Sometimes we dig, meditate, intensify our spiritual disciplines, get help from others, and the Spirit uses these to change us. Sometimes a phrase or a comment arrests us, and we are changed. The other thing that stands out is that change often comes when the Spirit renews old teachings.
My wife and I were at odds. We were in the midst of the worst vacation ever. Curiously, the previous worst vacation ever was at the exact same location, so I suggested that the place was cursed and we should leave as soon as possible. We stayed and gradually worked through the conflict, but its intensity left me wanting to hear just a bit more from the Lord. I was hoping that the week would remain the worst vacation ever and never be supplanted by another.
The “more from the Lord” came about a month later. I have been divesting myself of books over the past two years, aiming to get rid of about one a day. Since some of them are old friends, I usually take a final peek. In one book I noticed the phrase “desire for approval” in men. I don’t even know if the book suggested that this was dangerous or merely normal. But the phrase changed me in a moment—and made immediate sense of what had been happening inside of me during that conflict from a month ago.
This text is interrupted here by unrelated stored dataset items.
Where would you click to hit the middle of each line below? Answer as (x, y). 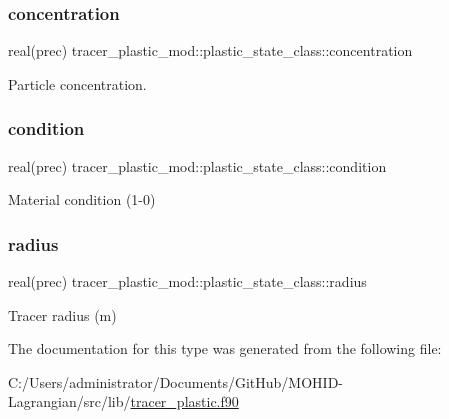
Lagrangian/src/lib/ (69, 401)
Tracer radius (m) (62, 314)
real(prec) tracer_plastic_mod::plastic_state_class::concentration (210, 50)
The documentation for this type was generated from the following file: (225, 348)
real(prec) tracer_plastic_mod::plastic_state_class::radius (187, 281)
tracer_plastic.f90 (184, 401)
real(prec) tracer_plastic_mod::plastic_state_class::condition (197, 165)
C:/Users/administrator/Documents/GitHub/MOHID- (175, 381)
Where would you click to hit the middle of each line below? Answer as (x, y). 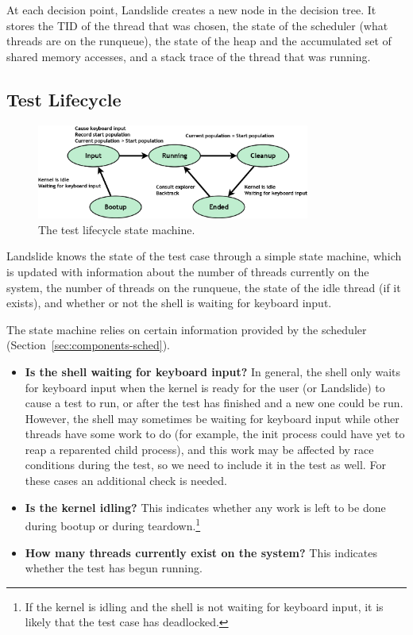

The desire for approval, which can also go by the desire for respect, is certainly natural to us. We all want it. But, this time, the phrase revealed a shadowland in which my desires had imperceptibly morphed into desires that have nothing of heaven in them at all. My desire became need, and need became demand. I should have seen it when my hurt from sensing my wife’s disapproval merged with frustration. Frustration, of course, tends to be blind to what we have brought to the conflict. I had been blind.